Extracted records.
[Start of Attachment]

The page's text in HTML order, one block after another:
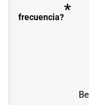
frecuencia?*
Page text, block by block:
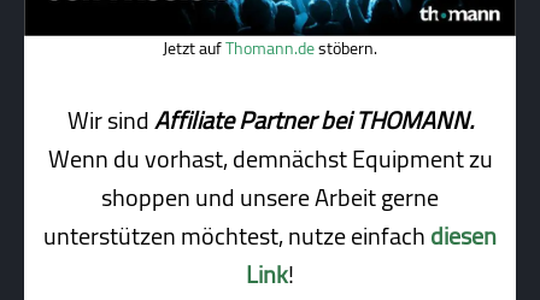
Jetzt aufThomann.destöbern.
Wir sindAffiliate Partner bei THOMANN.
Wenn du vorhast, demnächst Equipment zu
shoppen und unsere Arbeit gerne
unterstützen möchtest, nutze einfachdiesen
Link!

[End of Attachment]

WHAT IS NEEDED. Every entry should be returned exactly as written, minus the pictures.

SOLUTION.
The page's text in HTML order, one block after another:
frecuencia?*
Page text, block by block:
Jetzt aufThomann.destöbern.
Wir sindAffiliate Partner bei THOMANN.
Wenn du vorhast, demnächst Equipment zu
shoppen und unsere Arbeit gerne
unterstützen möchtest, nutze einfachdiesen
Link!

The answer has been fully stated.